Erratic non-Hermitian skin localization

Abstract

A novel localization phenomenon, termed erratic non-Hermitian skin localization, has been identified in disordered globally-reciprocal non-Hermitian lattices. Unlike conventional non-Hermitian skin effect and Anderson localization, it features macroscopic eigenstate localization at irregular, disorder-dependent positions with sub-exponential decay. Using the Hatano-Nelson model with disordered imaginary gauge fields as a case study, this effect is linked to stochastic interfaces governed by the universal order statistics of random walks. Finite-size scaling analysis confirms the localized nature of the eigenstates. This discovery challenges conventional wave localization paradigms, offering new avenues for understanding and controlling localization phenomena in non-Hermitian physics.

Figures (5)

• Figure 1: Schematic of three different types of localization in a one-dimensional NH disordered lattice.
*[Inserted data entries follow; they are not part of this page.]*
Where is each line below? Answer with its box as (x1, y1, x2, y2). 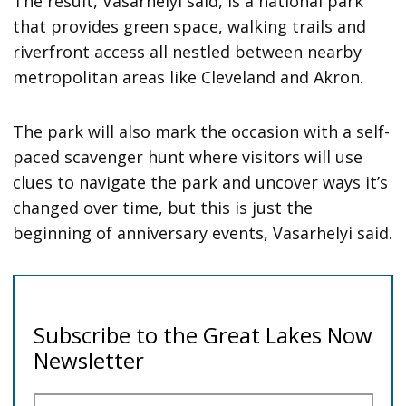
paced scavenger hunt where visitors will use (13, 145, 363, 168)
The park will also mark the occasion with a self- (13, 120, 391, 142)
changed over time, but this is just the (13, 196, 314, 218)
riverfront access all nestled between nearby (13, 40, 362, 63)
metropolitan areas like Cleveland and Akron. (13, 65, 364, 88)
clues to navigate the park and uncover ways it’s (13, 170, 389, 193)
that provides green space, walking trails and (13, 14, 367, 37)
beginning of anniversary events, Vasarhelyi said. (13, 221, 393, 244)

The three panels depict typical shapes of four eigenstates $|\psi_n|$ in different color. (a) NH skin localization: all eigenstates are exponentially localized at the lattice edges. (b) Anderson localization: the eigenstates are exponentially localized and their locations are uniformly distributed along the lattice. (c) Erratic skin localization: all eigenstates are localized at around the same position in the lattice, with possible far apart satellite peaks. The localization is lower than exponential and the position of the main and satellite peaks is erratic, i.e. strongly dependent on the realization of disorder.
• Figure 2: (a) Schematic of the Hatano-Nelson model with disordered imaginary gauge field. (b) Energy spectrum of the Hatano-Neslon model under PBC (blue circles) and OBC (red circles) for a Bernoulli distribution $f(h)$ with $\Delta h=0.4$. Lattice size $N=1000$. (c) Behavior of the eigenstate distribution $I_n$ under PBC for four different realizations of the stochastic sequence $\{ h_n\}$, indicated by the four different colors.
• Figure 3: (a) Probability density function of the IPR in a lattice of size $N=2000$ with PBC and a disordered gauge field with a Bernoulli distribution ($\Delta h=0.4$). The probability distribution has been numerically computed by considering $10^5$ realizations of the sequence $\{ h_n \}$. (c) Behavior of the mean value $\overline{\rm{IPR}}$ of the IPR distribution versus lattice size (red circles) on a log scale. The dashed curve is the theoretical prediction based on Eq.(5). The blue circles show, for comparison, the IPR behavior in a disorder-free lattice ($h_n=0$). $\beta$ is the corresponding fractal dimension.
• Figure 4: (a) Schematic of the random walk $X_n=\sum_{k=1}^{n-1} h_l$ defined by the stochastic sequence $\{ h_k \}$ of the gauge field. Note that for the specific walk realization there are two relative maxima of $X_k$, at $k=n_1$ and $k=3$, which define two interfaces around which the gauge field $h$ locally displays opposite signs. (b) Schematic of the eigenfunction $|\psi_k|$, displaying a main peak and a satellite peak at the two interfaces. (c) Ordering procedure used to compute the IPR; $\delta_k$ are the gaps between adjacent ordered values of $X_k$.
• Figure 5: (a) Schematic of the NH Rice-Mele model displaying the reciprocal NHSE. (b) Energy spectrum under PBC (blue circles) and OBC (red points) in the disorder-free lattice for $t_1=1$, $t_2=1.5$, $\Delta=2$, $\gamma=0.5$ and $\lambda=1$. (c) Same as (b), but in the disordered lattice, where each amplitude in the sequence $\{ \lambda_n \}$ can take only the two values $\pm 1$ with equal probability (Bernoulli distribution). (d) Behavior of the mean IPR versus system size $N$ on a log scale (blue circles); a statistical average over 100 different realizations of the sequence $\{ \lambda_n \}$ has been assumed. For comparison, the red circles show the behavior IPR$=1/N$ of a delocalized phase. (e) Behavior of the eigenstate distribution $I_n$ for three different realizations of the stochastic sequence $\{ \lambda_n\}$ (lattice size $N=600$).